In general, chromium oxide-tin oxide pigments and titanium oxide-chromium oxide-antimony oxide pigments that have been finely polished for ink-jet decoration are colored on the decorated glaze surface by being decomposed by alkali in the glaze. to degrade. Therefore, in the present invention, titanium glaze is contained in the glaze, and the pigment decomposition action is suppressed in the titanium oxide, and the red coloring of the chromium oxide-tin oxide pigment and the yellow color of the titanium oxide-chromium oxide-antimony oxide pigment are performed. In order to improve the color development, the composition as a glaze is SiO ₂ 60-76 mol%, preferably 65-74 mol%
Al ₂ O ₃ 4~11 mol%, preferably 5-8 mol%
TiO ₂ 0.1-10 mol%, preferably 2-5 mol%
K ₂ O 4 to 10 mol%, preferably 4-9 mol%
Na ₂ O 0.5 to 5 mol%, preferably 0.6 to 3 mol%
Li ₂ O 0-0.5 mol%, preferably 0-0.2 mol%
B ₂ O ₃ 0-7 mol%, preferably 0.05-1.6 mol%
CaO 4-10 mol%, preferably 4-9 mol%
BaO 0-6 mol%, preferably 0-5 mol%
ZnO 0-5 mol%, preferably 0-4 mol%
SrO 0-1 mol%, preferably 0-0.5 mol%
MgO 0-2 mol%, preferably 0-1 mol%
MnO ₃ 0-0.6 mol%, preferably 0-0.5 mol%
ZrO ₂ 0-6 mol%, preferably 0-5 mol%
Fe ₂ O ₃ 0-0.15 mol%, preferably 0-0.1 mol%
Is preferably used.

  It has been found that this glaze has a high melting point, and can color well not only blue, yellow and black but also red metal oxide pigments.

  The reason for specifying the composition of this glaze is as follows.

SiO ₂ is a component constituting a silicate network in glass produced by firing glaze. When the SiO ₂ content is less than 60 mol%, the gloss of the glaze surface produced by firing becomes poor, and when it exceeds 76 mol%, the melting point of the glaze becomes excessively high. Therefore, the amount of SiO ₂ is set to 60 to 76 mol%, preferably 65 to 74 mol%.

Al ₂ O ₃ is a component for increasing the chemical resistance and water resistance of the glaze layer produced by firing.

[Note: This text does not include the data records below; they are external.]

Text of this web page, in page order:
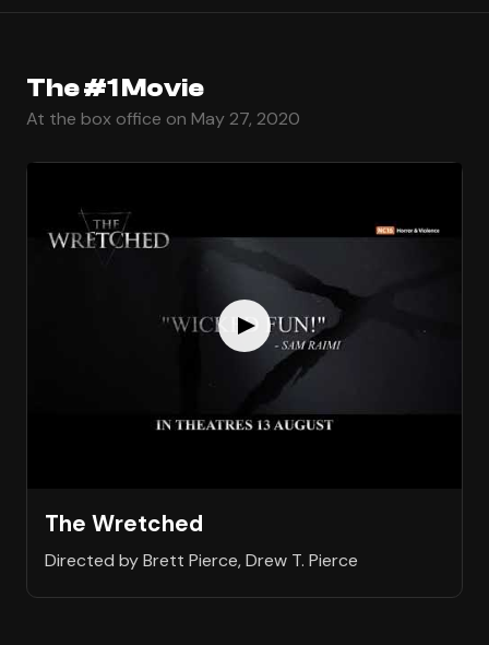
The #1 Movie
At the box office on May 27, 2020
The Wretched
Directed by Brett Pierce, Drew T. Pierce
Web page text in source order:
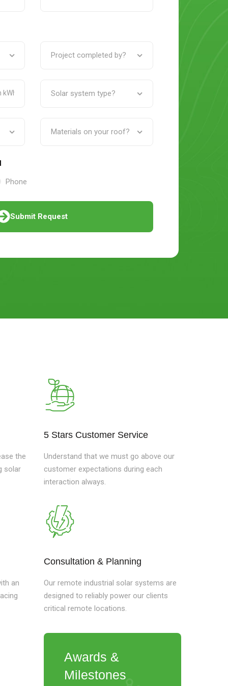
Phone
Submit Request
the
solar
5 Stars Customer Service
Understand that we must go above our
customer expectations during each
interaction always.
an
Consultation & Planning
Our remote industrial solar systems are
designed to reliably power our clients
critical remote locations.
Awards &
Milestones
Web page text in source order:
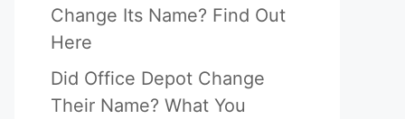
Change Its Name? Find Out
Here
Did Office Depot Change
Their Name? What You
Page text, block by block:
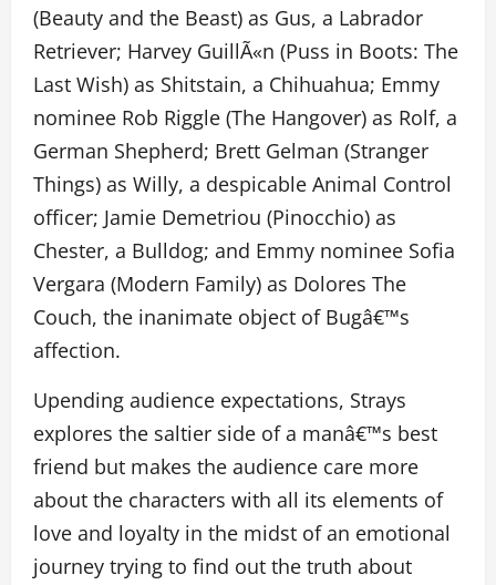
(Beauty and the Beast) as Gus, a Labrador
Retriever; Harvey GuillÃ«n (Puss in Boots: The
Last Wish) as Shitstain, a Chihuahua; Emmy
nominee Rob Riggle (The Hangover) as Rolf, a
German Shepherd; Brett Gelman (Stranger
Things) as Willy, a despicable Animal Control
officer; Jamie Demetriou (Pinocchio) as
Chester, a Bulldog; and Emmy nominee Sofia
Vergara (Modern Family) as Dolores The
Couch, the inanimate object of Bugâ€™s
affection.
Upending audience expectations, Strays
explores the saltier side of a manâ€™s best
friend but makes the audience care more
about the characters with all its elements of
love and loyalty in the midst of an emotional
journey trying to find out the truth about
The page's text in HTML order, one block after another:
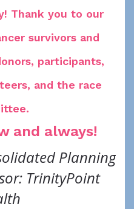
Thank you to our
survivors and
participants,
and the race
and always!
Planning
TrinityPoint
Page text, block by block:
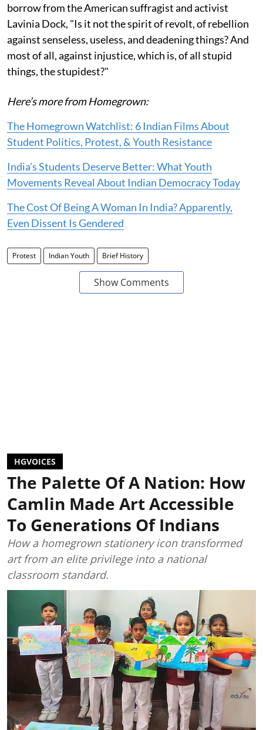
borrow from the American suffragist and activist
Lavinia Dock, "Is it not the spirit of revolt, of rebellion
against senseless, useless, and deadening things? And
most of all, against injustice, which is, of all stupid
things, the stupidest?"
Here’s more from Homegrown:
The Homegrown Watchlist: 6 Indian Films About
Student Politics, Protest, & Youth Resistance
India’s Students Deserve Better: What Youth
Movements Reveal About Indian Democracy Today
The Cost Of Being A Woman In India? Apparently,
Even Dissent Is Gendered
Protest Indian Youth Brief History
Show Comments
HGVOICES
The Palette Of A Nation: How
Camlin Made Art Accessible
To Generations Of Indians
How a homegrown stationery icon transformed
art from an elite privilege into a national
classroom standard.
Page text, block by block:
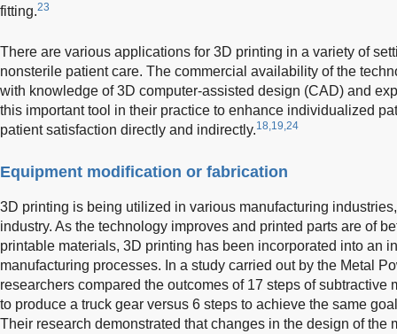
fitting.23
There are various applications for 3D printing in a variety of
nonsterile patient care. The commercial availability of the
with knowledge of 3D computer-assisted design (CAD) and
this important tool in their practice to enhance individualized
patient satisfaction directly and indirectly.18,19,24
Equipment modification or fabrication
3D printing is being utilized in various manufacturing
industry. As the technology improves and printed parts are of
printable materials, 3D printing has been incorporated into an
manufacturing processes. In a study carried out by the Metal
researchers compared the outcomes of 17 steps of subtractive
to produce a truck gear versus 6 steps to achieve the same
Their research demonstrated that changes in the design of the
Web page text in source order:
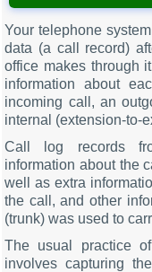
Your telephone
data (a call record)
office makes through
information about
incoming call, an
internal (extension-to-
Call log records
information about the
well as extra
the call, and other
(trunk) was used to
The usual practice
involves capturing
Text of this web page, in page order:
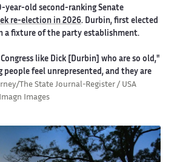
year-old second-ranking Senate
re-election in 2026. Durbin, first elected
a fixture of the party establishment.
like Dick [Durbin] who are so old,"
people feel unrepresented, and they are
The State Journal-Register / USA
Imagn Images
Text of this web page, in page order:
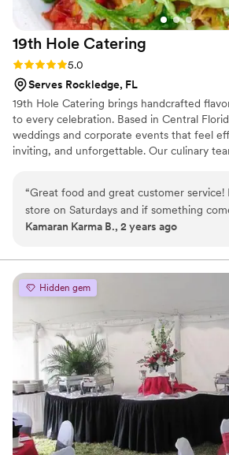
19th Hole Catering
Rating: 5.0 (2 reviews)
5.0
Serves Rockledge, FL
19th Hole Catering brings handcrafted
to every celebration. Based in Central
weddings and corporate events that feel
inviting, and unforgettable. Our culinary
intimate gatherings to grand receptions,
event deliciously seamless from start to
“Great food and great customer service!
store on Saturdays and if something
cannot make it he notifies me in
Kamaran Karma B., 2 years ago
Hidden gem
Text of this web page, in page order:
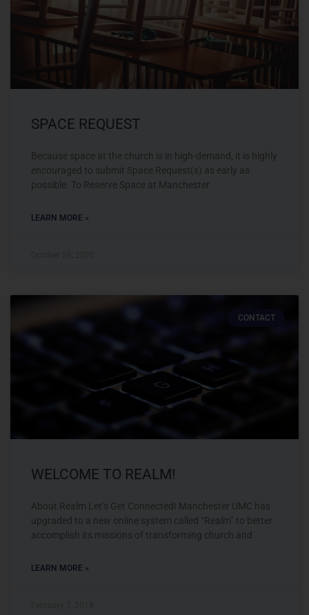
SPACE REQUEST
Because space at the church is in high-demand, it is highly
encouraged to submit Space Request(s) as early as
possible. To Reserve Space at Manchester
LEARN MORE »
CONTACT
WELCOME TO REALM!
About Realm Let’s Get Connected! Manchester UMC has
upgraded to a new online system called “Realm” to better
accomplish its missions of transforming church and
LEARN MORE »
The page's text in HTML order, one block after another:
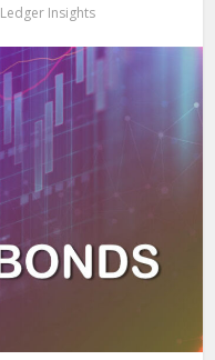
Ledger Insights
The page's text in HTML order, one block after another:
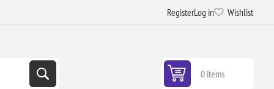
RegisterLog in Wishlist
0 items
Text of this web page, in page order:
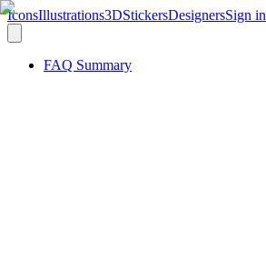
IconsIllustrations3DStickersDesignersSign in
FAQ Summary
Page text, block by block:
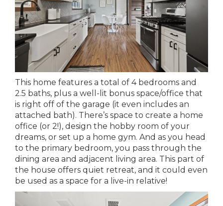
This home features a total of 4 bedrooms and
2.5 baths, plus a well-lit bonus space/office that
is right off of the garage (it even includes an
attached bath). There’s space to create a home
office (or 2!), design the hobby room of your
dreams, or set up a home gym. And as you head
to the primary bedroom, you pass through the
dining area and adjacent living area. This part of
the house offers quiet retreat, and it could even
be used as a space for a live-in relative!
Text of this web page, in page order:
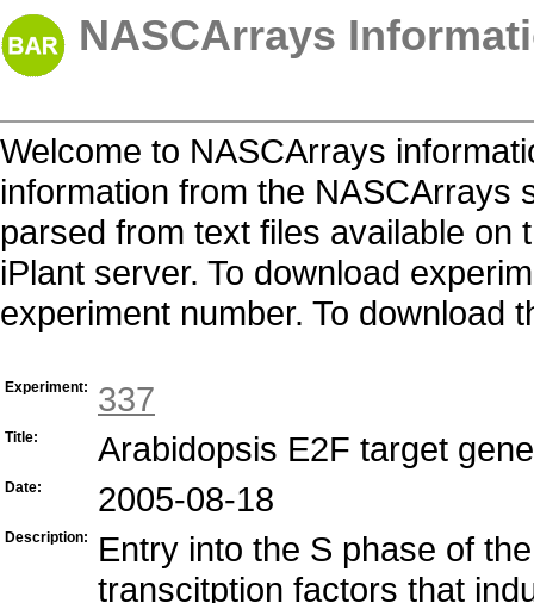
NASCArrays
Welcome to NASCArrays
information from the NASCArrays
parsed from text files available on
iPlant server. To download
experiment number. To download
Experiment: 337
Title: Arabidopsis E2F target
Date: 2005-08-18
Description:
Entry into the S phase of
transcitption factors that
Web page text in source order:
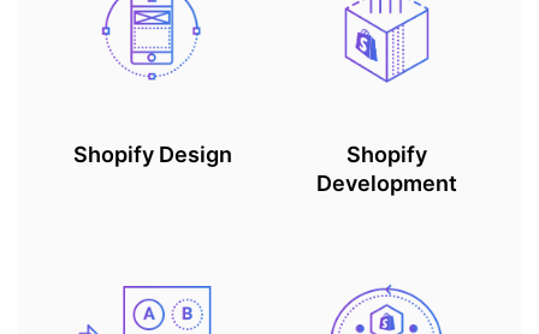
Shopify Design
Shopify
Development
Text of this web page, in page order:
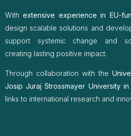
Withextensive experience in EU-
design scalable solutions and
support systemic change and
creating lasting positive impact.
Through collaboration with the
Josip Juraj Strossmayer University in
links to international research and
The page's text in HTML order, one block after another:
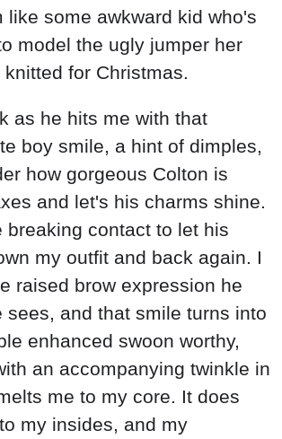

If Al ₂ O ₃ is less than 4 mol%, the chemical resistance and water resistance of the glaze layer are lowered, and if it exceeds 11 mol%, the fire resistance of the glaze becomes excessively high. Accordingly, _Al 2 _{O 3} is 4 to 11 mol% preferably formulated 5-8 mol%.

TiO ₂ has an action of alleviating the decomposition and decoloring action that the alkali component in the glaze gives to the pigment. When TiO ₂ is less than 0.1 mol%, this decoloration suppressing action is insufficient. On the other hand, when the TiO ₂ is more than 10 mol%, the glaze is tinged with yellow, it is difficult to have decorative seeking. A particularly preferable range of TiO ₂ is 2 to 5 mol%.

Both K ₂ O and Na ₂ O have a flux action. When K ₂ O is less than 4 mol% and Na ₂ O is less than 0.5 mol%, the melting point of the glaze becomes excessively high. Further, K 2 _O is 10 mol percent, the Na 2 _O is 9 mole percent, since the glaze has melted (glass) to inhibit color development of the pigment by dissolving the metal oxide pigments, K ₂ the amount of O is set to 4 to 10 mol%, preferably 4-9 mol%, the amount of Na ₂ O is 0.5 to 5 mol%, preferably 0.6 to 3 mol%.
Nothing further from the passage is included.